• [GOAL OF THE EXERCISE]
All lines from the one that contains "our anxious hearts and minds. Whenever" through the close of the entries below are to be repeated exactly, without any pictures.

[[ DATA TO PROCESS open ]]

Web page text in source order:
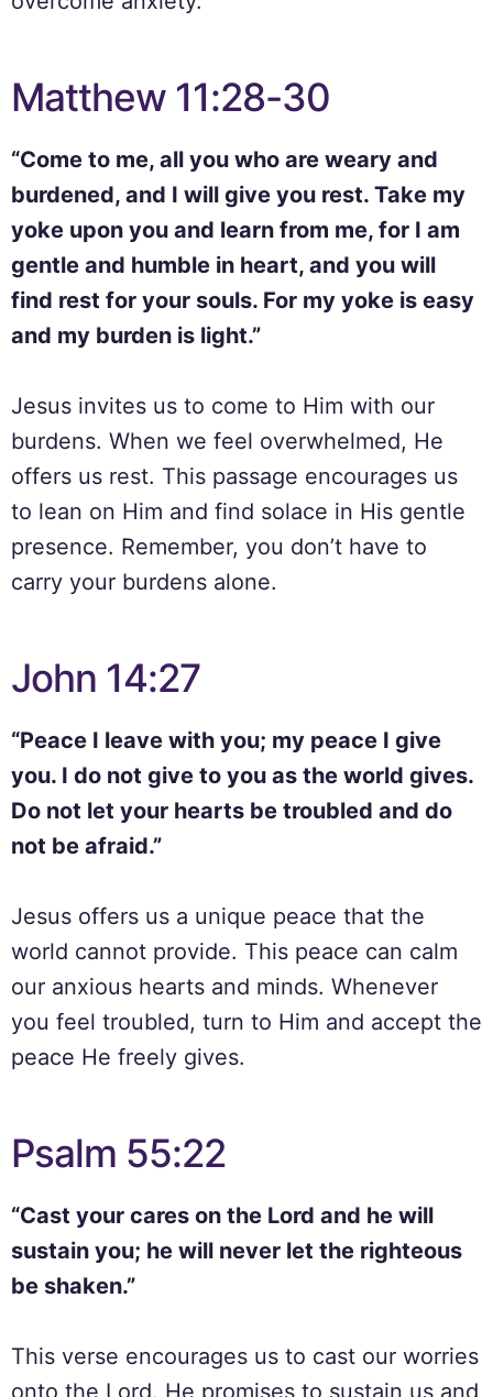
Matthew 11:28-30
“Come to me, all you who are weary and
burdened, and I will give you rest. Take my
yoke upon you and learn from me, for I am
gentle and humble in heart, and you will
find rest for your souls. For my yoke is easy
and my burden is light.”
Jesus invites us to come to Him with our
burdens. When we feel overwhelmed, He
offers us rest. This passage encourages us
to lean on Him and find solace in His gentle
presence. Remember, you don’t have to
carry your burdens alone.
John 14:27
“Peace I leave with you; my peace I give
you. I do not give to you as the world gives.
Do not let your hearts be troubled and do
not be afraid.”
Jesus offers us a unique peace that the
world cannot provide. This peace can calm
our anxious hearts and minds. Whenever
you feel troubled, turn to Him and accept the
peace He freely gives.
Psalm 55:22
“Cast your cares on the Lord and he will
sustain you; he will never let the righteous
be shaken.”
This verse encourages us to cast our worries
onto the Lord. He promises to sustain us and
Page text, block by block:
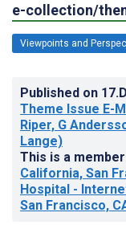
e-collection/
Viewpoints and
Published on
Theme Issue E-
Riper, G
Lange)
This is a
California, San
Hospital -
San Francisco,
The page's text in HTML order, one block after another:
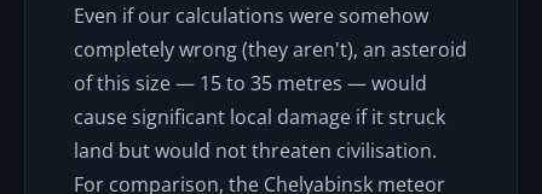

[[ DATA TO PROCESS closed ]]

• [ANSWER SPACE]
our anxious hearts and minds. Whenever
you feel troubled, turn to Him and accept the
peace He freely gives.
Psalm 55:22
“Cast your cares on the Lord and he will
sustain you; he will never let the righteous
be shaken.”
This verse encourages us to cast our worries
onto the Lord. He promises to sustain us and
Page text, block by block:
e-collection/
Viewpoints and
Published on
Theme Issue E-
Riper, G
Lange)
This is a
California, San
Hospital -
San Francisco,
The page's text in HTML order, one block after another:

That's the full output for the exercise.